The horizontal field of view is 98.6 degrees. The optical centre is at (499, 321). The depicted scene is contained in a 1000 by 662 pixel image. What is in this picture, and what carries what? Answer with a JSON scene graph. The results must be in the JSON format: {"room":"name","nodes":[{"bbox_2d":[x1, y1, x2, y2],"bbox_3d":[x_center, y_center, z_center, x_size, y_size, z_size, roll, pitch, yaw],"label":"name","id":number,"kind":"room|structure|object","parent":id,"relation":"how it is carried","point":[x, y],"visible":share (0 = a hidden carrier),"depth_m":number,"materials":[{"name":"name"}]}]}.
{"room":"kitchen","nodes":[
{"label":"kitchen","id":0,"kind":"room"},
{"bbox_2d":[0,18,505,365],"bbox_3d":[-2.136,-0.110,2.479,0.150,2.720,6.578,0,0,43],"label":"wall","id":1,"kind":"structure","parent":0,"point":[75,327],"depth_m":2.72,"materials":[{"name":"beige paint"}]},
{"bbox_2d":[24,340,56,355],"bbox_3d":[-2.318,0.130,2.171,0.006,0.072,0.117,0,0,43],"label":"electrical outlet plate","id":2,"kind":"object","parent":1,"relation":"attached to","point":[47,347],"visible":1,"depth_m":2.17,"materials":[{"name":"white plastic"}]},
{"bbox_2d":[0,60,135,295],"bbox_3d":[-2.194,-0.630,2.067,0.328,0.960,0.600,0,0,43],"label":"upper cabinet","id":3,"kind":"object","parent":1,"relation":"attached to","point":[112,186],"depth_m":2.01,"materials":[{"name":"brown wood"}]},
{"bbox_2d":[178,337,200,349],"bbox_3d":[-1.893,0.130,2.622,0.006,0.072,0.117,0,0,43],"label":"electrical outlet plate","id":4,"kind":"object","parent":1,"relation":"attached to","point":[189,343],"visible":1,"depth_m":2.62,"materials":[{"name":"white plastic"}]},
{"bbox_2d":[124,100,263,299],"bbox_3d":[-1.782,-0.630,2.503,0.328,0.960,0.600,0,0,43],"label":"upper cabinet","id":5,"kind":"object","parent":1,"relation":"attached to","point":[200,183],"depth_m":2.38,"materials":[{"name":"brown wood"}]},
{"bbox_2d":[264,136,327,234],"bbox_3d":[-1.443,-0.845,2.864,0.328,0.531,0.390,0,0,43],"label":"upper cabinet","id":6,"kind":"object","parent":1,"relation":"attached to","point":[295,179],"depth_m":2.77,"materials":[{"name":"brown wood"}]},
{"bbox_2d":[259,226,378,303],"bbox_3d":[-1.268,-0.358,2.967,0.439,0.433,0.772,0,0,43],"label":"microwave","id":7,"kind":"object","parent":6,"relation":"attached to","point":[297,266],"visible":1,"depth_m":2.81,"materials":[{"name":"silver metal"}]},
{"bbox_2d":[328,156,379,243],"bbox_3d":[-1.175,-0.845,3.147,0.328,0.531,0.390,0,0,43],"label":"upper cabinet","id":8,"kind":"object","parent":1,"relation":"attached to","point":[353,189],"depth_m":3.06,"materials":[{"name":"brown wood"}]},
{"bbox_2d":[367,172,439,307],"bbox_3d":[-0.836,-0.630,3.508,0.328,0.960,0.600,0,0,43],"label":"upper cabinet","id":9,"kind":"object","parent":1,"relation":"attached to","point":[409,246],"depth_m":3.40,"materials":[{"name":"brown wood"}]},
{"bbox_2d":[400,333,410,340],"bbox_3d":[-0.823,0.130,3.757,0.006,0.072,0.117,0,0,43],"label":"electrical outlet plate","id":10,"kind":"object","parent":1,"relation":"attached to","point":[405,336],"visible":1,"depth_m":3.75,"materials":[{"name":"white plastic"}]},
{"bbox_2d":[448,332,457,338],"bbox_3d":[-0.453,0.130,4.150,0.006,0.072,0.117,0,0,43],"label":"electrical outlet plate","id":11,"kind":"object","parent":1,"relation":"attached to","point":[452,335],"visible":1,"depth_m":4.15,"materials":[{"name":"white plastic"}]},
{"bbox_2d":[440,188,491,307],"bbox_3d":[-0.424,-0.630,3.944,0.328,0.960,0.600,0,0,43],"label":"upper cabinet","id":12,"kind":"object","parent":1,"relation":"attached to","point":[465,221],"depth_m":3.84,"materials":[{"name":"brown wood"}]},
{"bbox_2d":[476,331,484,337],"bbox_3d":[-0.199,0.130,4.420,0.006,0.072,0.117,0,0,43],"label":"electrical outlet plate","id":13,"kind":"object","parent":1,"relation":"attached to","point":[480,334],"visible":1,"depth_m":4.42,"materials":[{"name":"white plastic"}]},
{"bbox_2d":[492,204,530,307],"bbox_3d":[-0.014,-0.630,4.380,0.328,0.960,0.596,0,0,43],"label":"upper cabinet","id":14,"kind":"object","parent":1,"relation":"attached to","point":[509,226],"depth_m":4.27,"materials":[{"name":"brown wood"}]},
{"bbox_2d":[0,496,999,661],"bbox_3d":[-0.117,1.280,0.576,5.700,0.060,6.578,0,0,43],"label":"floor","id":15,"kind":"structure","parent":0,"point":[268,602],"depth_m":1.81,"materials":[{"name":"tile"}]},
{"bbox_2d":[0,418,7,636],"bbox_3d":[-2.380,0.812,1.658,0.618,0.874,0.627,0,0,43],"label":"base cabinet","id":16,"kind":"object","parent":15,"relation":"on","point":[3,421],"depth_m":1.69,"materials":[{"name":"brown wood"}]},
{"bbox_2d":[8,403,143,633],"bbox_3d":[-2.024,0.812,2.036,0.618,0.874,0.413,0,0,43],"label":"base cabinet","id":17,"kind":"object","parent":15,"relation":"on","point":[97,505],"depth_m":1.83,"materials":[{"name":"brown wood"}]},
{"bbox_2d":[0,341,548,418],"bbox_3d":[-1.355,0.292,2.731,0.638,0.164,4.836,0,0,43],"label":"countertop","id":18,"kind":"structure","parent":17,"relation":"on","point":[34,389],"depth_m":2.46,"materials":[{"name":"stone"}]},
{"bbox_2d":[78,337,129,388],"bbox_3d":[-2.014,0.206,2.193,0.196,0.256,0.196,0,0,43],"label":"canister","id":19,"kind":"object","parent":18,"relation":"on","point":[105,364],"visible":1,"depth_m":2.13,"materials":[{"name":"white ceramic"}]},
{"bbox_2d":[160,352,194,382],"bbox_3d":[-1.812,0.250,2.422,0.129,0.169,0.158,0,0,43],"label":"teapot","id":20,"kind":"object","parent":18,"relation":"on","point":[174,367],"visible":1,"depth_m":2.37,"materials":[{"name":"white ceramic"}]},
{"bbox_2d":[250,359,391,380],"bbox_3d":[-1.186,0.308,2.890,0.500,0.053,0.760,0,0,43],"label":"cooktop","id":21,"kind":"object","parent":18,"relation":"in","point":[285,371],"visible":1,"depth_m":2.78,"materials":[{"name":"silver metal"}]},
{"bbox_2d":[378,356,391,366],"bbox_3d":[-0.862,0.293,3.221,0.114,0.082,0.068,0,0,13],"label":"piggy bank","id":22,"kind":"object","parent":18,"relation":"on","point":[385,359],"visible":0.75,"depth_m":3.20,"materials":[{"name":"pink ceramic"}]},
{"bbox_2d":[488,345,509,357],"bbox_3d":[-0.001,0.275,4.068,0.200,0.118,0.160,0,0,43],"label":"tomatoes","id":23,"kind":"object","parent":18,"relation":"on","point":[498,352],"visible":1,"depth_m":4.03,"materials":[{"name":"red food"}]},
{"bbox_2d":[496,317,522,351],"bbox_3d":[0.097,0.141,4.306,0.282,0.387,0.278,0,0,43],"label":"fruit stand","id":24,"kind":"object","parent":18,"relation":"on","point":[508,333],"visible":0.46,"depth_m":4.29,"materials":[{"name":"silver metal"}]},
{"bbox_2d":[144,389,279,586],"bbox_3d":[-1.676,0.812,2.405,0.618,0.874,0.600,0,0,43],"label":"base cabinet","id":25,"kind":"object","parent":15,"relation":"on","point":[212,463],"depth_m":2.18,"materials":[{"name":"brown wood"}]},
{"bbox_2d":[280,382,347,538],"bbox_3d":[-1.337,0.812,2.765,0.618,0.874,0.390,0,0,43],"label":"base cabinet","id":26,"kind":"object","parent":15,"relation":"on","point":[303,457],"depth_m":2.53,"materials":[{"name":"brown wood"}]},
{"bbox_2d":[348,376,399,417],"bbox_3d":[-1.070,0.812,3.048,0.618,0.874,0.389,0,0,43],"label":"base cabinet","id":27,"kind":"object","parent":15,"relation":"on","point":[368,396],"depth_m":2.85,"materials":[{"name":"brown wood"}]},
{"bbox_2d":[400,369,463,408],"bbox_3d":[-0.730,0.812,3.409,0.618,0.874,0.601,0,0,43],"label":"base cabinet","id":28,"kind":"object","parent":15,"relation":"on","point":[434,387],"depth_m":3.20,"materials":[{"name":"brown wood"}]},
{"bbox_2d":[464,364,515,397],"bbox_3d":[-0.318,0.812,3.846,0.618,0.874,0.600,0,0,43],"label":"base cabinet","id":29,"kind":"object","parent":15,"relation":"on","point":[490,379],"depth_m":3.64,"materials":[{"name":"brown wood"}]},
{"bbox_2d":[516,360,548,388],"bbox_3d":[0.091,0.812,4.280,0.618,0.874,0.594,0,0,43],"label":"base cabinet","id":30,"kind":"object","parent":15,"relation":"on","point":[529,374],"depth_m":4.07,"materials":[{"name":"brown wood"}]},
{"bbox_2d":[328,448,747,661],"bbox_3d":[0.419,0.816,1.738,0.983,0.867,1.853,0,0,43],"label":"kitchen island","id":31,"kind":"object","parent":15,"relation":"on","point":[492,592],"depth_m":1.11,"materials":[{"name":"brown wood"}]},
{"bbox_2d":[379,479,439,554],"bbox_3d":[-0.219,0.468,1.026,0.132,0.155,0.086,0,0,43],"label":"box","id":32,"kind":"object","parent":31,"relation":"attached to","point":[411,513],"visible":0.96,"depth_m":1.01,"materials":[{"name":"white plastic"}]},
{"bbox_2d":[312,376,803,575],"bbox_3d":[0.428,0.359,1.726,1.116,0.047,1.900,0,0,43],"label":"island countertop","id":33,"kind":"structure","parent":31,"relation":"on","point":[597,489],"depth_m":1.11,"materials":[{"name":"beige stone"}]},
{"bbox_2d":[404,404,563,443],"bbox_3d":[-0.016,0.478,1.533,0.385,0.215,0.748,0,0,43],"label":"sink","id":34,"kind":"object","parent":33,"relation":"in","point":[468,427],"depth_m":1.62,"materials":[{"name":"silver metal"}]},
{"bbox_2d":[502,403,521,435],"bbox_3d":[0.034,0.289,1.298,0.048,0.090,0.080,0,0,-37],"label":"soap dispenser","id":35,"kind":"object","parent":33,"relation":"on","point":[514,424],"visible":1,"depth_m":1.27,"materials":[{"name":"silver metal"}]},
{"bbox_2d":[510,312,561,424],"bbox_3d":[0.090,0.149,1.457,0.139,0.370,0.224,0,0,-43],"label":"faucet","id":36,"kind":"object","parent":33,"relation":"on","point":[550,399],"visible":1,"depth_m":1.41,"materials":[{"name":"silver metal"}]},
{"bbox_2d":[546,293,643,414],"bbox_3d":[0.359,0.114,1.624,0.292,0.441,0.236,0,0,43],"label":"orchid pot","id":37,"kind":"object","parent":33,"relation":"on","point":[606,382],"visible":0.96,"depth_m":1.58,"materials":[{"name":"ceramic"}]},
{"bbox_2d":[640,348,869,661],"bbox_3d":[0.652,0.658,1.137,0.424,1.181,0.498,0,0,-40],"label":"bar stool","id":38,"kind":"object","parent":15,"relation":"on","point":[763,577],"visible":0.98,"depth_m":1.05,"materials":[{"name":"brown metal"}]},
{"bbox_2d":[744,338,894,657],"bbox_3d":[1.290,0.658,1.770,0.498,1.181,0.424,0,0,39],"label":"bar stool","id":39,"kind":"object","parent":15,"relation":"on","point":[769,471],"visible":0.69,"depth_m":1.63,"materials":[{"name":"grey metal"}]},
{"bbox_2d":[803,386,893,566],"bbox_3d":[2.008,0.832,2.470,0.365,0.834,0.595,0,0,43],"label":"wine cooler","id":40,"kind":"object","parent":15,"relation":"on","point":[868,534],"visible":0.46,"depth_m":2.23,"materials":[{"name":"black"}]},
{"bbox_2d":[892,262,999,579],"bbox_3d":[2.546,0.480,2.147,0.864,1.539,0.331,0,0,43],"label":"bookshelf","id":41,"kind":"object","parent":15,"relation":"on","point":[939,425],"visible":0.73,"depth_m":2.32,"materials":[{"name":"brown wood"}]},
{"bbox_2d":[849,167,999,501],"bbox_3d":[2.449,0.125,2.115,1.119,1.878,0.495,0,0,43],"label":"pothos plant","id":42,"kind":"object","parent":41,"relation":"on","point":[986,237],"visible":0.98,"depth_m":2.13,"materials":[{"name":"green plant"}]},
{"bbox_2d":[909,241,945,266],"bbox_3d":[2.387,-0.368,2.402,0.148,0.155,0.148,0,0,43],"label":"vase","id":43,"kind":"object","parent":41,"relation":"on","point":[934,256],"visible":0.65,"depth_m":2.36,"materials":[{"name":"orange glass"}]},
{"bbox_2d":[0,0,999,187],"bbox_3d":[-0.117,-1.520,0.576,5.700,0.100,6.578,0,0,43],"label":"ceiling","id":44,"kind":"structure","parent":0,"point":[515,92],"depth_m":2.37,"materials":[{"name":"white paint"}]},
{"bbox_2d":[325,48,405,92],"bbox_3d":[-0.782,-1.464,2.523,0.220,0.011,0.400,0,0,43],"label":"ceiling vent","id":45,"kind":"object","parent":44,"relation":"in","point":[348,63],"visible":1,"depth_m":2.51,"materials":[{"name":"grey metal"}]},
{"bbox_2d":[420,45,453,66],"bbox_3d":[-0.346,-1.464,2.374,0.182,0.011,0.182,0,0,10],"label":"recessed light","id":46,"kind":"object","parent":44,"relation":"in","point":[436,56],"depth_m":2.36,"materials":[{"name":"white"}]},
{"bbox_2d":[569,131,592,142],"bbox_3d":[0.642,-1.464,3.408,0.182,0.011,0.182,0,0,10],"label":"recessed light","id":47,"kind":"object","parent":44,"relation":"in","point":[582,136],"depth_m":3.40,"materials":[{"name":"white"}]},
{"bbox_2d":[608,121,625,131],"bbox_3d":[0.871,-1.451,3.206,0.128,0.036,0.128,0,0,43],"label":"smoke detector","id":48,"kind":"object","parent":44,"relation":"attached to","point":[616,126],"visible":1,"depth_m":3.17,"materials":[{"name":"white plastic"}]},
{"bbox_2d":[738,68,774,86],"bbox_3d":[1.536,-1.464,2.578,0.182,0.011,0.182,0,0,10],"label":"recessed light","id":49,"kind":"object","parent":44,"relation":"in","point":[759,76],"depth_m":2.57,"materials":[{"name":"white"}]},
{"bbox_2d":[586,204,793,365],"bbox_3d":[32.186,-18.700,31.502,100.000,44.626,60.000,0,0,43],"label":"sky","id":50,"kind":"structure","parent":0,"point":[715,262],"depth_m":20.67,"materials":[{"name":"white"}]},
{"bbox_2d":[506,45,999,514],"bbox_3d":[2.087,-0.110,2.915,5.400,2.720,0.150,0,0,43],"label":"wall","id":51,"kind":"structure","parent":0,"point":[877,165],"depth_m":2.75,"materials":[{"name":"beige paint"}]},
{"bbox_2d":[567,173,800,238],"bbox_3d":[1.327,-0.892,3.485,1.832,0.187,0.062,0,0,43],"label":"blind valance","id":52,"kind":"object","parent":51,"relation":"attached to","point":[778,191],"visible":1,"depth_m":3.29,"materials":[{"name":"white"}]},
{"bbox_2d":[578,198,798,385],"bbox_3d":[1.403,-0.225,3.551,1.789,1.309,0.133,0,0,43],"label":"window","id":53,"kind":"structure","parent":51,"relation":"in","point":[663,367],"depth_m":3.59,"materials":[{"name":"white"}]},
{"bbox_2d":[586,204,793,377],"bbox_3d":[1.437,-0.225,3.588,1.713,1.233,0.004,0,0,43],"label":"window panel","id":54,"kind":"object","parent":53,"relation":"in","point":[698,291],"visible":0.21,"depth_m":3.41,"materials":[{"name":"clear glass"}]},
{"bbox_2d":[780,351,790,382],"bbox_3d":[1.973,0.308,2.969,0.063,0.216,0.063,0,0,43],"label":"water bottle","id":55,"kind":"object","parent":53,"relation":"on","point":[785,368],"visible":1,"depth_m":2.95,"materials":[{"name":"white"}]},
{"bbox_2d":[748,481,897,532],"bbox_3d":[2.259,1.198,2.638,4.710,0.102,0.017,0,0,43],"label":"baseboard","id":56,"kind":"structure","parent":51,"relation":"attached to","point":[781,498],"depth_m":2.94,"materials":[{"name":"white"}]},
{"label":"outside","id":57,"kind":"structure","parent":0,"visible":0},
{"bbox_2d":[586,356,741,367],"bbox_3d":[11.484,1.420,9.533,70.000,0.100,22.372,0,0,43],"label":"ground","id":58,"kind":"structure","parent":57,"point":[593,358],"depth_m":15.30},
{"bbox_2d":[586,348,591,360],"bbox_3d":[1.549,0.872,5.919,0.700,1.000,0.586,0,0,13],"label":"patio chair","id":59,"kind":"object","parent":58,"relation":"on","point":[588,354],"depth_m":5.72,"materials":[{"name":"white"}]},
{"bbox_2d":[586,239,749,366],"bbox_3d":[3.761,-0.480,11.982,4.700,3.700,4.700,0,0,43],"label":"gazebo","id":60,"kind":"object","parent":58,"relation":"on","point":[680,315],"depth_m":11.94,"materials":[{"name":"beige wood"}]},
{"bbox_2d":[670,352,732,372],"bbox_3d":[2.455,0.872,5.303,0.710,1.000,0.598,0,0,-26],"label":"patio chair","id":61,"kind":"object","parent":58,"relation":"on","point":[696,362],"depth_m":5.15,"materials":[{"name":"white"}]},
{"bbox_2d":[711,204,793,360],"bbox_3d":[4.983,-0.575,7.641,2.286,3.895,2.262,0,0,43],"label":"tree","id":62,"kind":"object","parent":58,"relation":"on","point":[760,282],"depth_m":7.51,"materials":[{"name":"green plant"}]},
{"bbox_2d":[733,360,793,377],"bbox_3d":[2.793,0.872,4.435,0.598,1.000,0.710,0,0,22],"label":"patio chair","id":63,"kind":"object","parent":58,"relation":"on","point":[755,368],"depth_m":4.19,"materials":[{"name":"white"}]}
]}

THE PROBLEM: Return the lines above that include the string "stone".

SOLUTION:
{"bbox_2d":[0,341,548,418],"bbox_3d":[-1.355,0.292,2.731,0.638,0.164,4.836,0,0,43],"label":"countertop","id":18,"kind":"structure","parent":17,"relation":"on","point":[34,389],"depth_m":2.46,"materials":[{"name":"stone"}]},
{"bbox_2d":[312,376,803,575],"bbox_3d":[0.428,0.359,1.726,1.116,0.047,1.900,0,0,43],"label":"island countertop","id":33,"kind":"structure","parent":31,"relation":"on","point":[597,489],"depth_m":1.11,"materials":[{"name":"beige stone"}]},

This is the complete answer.